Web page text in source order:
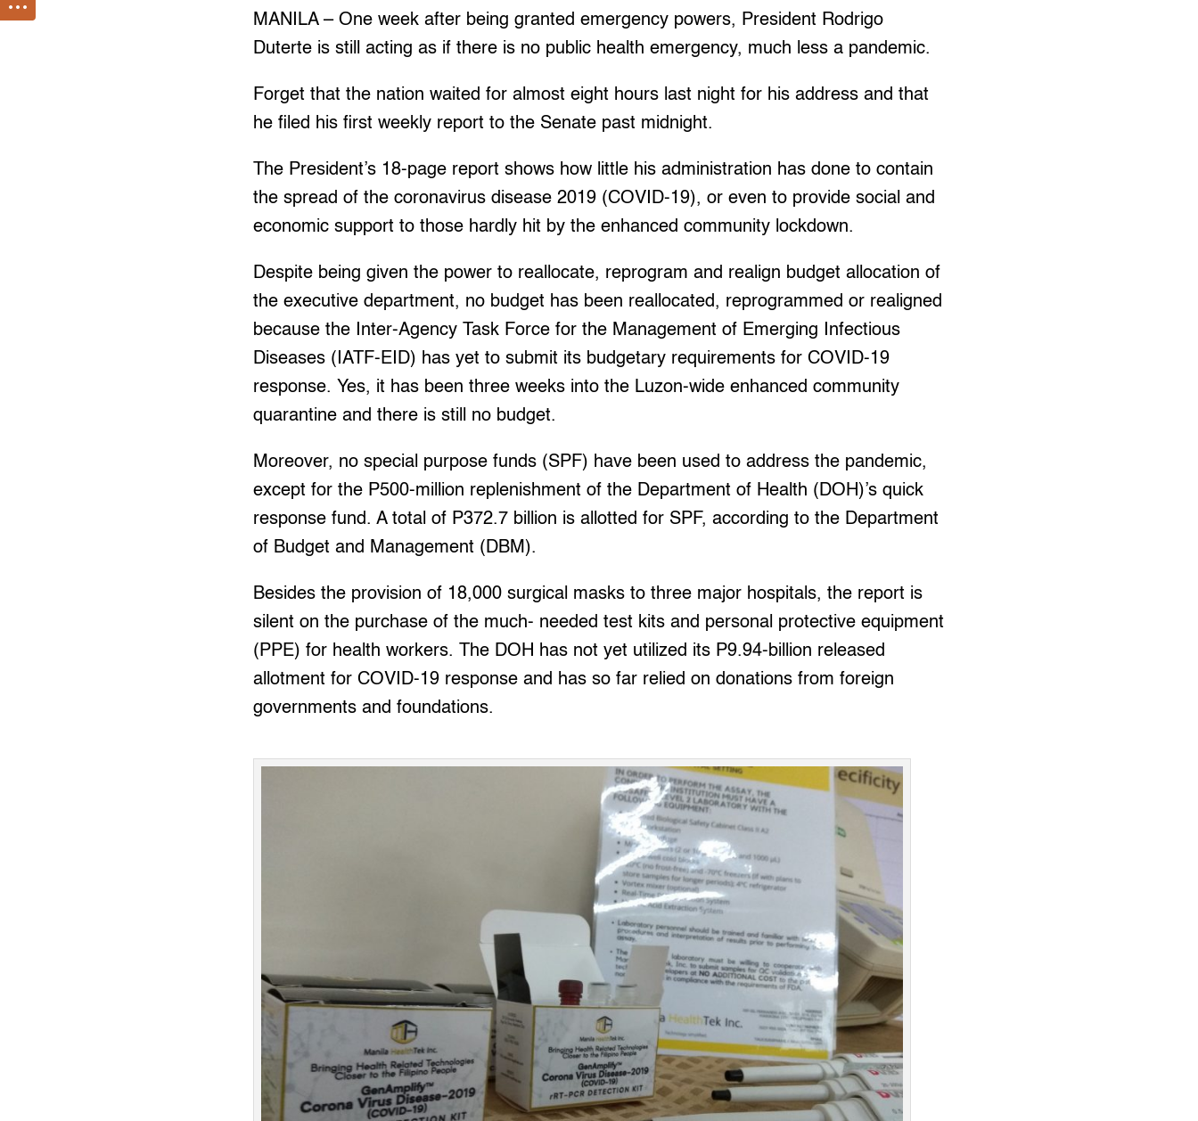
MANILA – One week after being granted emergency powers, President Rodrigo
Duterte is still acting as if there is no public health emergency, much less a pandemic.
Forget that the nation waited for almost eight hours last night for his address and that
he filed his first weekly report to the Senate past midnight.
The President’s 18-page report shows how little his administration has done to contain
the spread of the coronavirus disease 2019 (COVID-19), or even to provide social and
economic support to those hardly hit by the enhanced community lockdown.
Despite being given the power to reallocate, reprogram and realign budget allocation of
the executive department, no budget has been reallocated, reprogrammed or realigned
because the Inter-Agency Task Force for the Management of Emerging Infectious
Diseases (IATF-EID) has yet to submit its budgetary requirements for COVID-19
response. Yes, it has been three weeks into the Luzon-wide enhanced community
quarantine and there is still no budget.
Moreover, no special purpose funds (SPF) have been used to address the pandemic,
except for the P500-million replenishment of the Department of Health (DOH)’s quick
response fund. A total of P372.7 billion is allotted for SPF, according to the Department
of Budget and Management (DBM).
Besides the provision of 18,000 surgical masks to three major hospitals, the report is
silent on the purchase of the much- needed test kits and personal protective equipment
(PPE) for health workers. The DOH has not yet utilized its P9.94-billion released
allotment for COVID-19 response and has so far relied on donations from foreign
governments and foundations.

Your instructions: Count every line in the entries above where the word "page" appears; respond with the number alone.

Response for this exercise: 2